• J. Gastrointest. Surg. · Sep 2009

    Diagnostic accuracy of C-reactive protein for intraabdominal infections after colorectal resections.

    • Hartwig Kørner, Hans Jørgen Nielsen, Jon Arne Søreide, Bjørn S Nedrebø, Kjetil Søreide, and Jens C Knapp.
    • Department of Surgery, Stavanger University Hospital, Stavanger, Norway. hartwig.korner@kir.uib.no
    • J. Gastrointest. Surg. 2009 Sep 1;13(9):1599-606.

    BackgroundIntraabdominal infections are caused mainly by anastomotic leaks and represent a serious complication. Diagnosis is usually made when patients become critically ill. Though inflammatory markers, including C-reactive protein (CRP) and white blood count (WBC), may contribute to an early diagnosis, their clinical roles remain unclear. The diagnostic accuracy of continuous tests depends on the choice of cut-off values. We analyzed the diagnostic accuracy of serial CRP and WBC measurements to detect infectious complications after colorectal resections.Patients And MethodsThe CRP and WBC were routinely measured postoperatively in 231 consecutive patients undergoing colorectal resection. Clinical outcome was registered with regard to postoperative complications.
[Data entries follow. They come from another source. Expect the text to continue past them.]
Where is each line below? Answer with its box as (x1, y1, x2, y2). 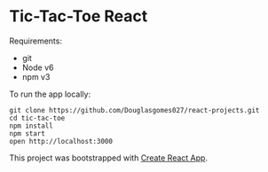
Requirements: (9, 35, 62, 46)
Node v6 (21, 62, 54, 73)
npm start (9, 129, 46, 138)
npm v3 (21, 71, 51, 82)
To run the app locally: (9, 89, 91, 99)
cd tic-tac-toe (9, 113, 66, 122)
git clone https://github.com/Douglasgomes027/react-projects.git (9, 106, 260, 114)
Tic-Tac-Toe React (9, 6, 148, 27)
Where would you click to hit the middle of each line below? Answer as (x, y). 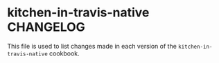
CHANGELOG (46, 27)
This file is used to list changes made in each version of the (92, 46)
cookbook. (64, 53)
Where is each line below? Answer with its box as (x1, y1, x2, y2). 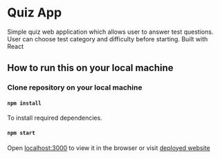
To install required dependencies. (7, 114, 102, 122)
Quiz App (7, 5, 62, 21)
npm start (7, 129, 36, 137)
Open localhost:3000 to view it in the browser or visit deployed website (7, 143, 210, 152)
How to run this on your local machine (7, 62, 174, 74)
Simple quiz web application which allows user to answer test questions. (7, 28, 214, 36)
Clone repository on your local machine (7, 83, 143, 92)
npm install (7, 100, 42, 107)
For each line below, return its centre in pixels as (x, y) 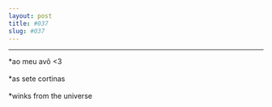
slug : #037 (27, 31)
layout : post (30, 16)
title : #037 (28, 24)
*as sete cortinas (37, 79)
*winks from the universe (51, 96)
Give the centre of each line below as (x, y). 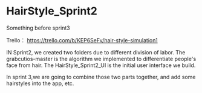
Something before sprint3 (38, 28)
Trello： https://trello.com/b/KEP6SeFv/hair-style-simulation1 (82, 40)
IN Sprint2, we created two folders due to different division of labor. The (96, 52)
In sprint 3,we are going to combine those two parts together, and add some (101, 77)
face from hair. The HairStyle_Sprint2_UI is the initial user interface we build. (101, 65)
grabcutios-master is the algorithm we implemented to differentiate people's (101, 59)
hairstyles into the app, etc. (40, 83)
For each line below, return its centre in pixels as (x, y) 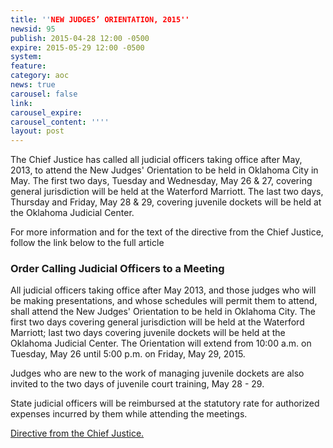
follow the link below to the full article (87, 243)
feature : (28, 66)
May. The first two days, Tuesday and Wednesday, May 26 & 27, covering (161, 181)
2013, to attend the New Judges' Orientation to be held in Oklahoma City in (164, 170)
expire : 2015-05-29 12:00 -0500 (77, 47)
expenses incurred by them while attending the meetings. (129, 414)
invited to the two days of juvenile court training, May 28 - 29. (137, 384)
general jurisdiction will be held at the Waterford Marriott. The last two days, (167, 192)
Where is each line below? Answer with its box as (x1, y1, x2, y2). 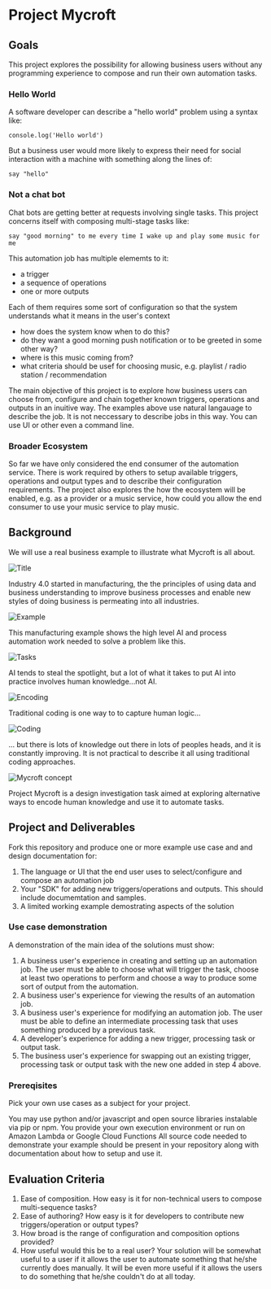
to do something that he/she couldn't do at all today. (20, 1271, 196, 1281)
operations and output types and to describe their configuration (8, 476, 222, 486)
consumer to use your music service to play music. (8, 502, 180, 512)
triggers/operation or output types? (20, 1219, 139, 1230)
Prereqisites (8, 1080, 58, 1091)
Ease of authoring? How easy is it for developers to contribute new (20, 1211, 244, 1221)
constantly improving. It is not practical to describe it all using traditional (8, 748, 250, 758)
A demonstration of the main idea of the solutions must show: (8, 940, 215, 950)
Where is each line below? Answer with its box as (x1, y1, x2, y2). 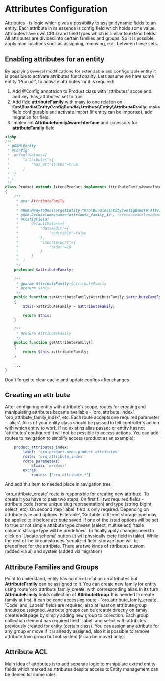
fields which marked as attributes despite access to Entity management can (5, 666, 159, 672)
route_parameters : (23, 459, 60, 464)
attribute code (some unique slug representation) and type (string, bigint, (5, 502, 153, 507)
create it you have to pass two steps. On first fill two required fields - (5, 496, 144, 502)
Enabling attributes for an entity (5, 55, 105, 64)
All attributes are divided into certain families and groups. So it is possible (5, 36, 154, 41)
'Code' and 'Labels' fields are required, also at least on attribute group (5, 602, 147, 608)
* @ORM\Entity (7, 143, 36, 148)
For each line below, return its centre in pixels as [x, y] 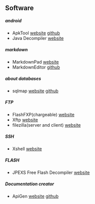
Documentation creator [30, 184]
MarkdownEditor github [36, 67]
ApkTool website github [36, 33]
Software [19, 8]
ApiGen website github [35, 196]
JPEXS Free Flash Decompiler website [51, 172]
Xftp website [25, 120]
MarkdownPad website [35, 62]
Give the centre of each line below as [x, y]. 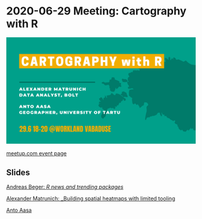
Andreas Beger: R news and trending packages [65, 187]
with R [22, 24]
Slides [18, 172]
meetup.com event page [37, 153]
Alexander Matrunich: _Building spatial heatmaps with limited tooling [91, 199]
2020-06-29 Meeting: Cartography [96, 11]
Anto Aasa [19, 210]
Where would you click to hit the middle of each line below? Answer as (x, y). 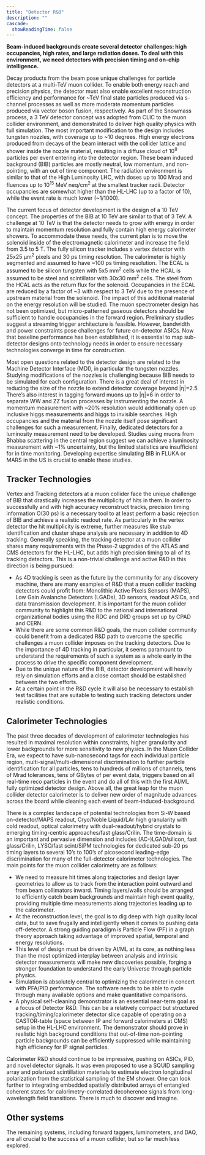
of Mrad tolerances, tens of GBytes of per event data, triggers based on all (100, 775)
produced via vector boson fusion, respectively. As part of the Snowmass (99, 111)
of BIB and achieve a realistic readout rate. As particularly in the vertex (95, 520)
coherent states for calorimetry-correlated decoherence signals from (93, 1092)
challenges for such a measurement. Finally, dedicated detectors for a (95, 427)
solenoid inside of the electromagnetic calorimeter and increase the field (98, 242)
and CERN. (29, 623)
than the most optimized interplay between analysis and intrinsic (96, 956)

The diagnostic accuracy of CRP and WBC was analyzed by receiver operating characteristics (ROC) curve analysis with intra- and extraabdominal infectious complications as the outcome.ResultsIncreased CRP levels on postoperative day (POD) 3 were associated with intraabdominal infections. The best cut-off value was 190 (sensitivity, 0.82; specificity, 0.73). The area under the ROC curve was 0.82. On POD 5 and 7, the diagnostic accuracy of CRP was similar.ConclusionSerial CRP measurements are helpful for detecting intraabdominal infections after colorectal resection. Persistently elevated CRP values after POD 3 should be investigated for intraabdominal infection.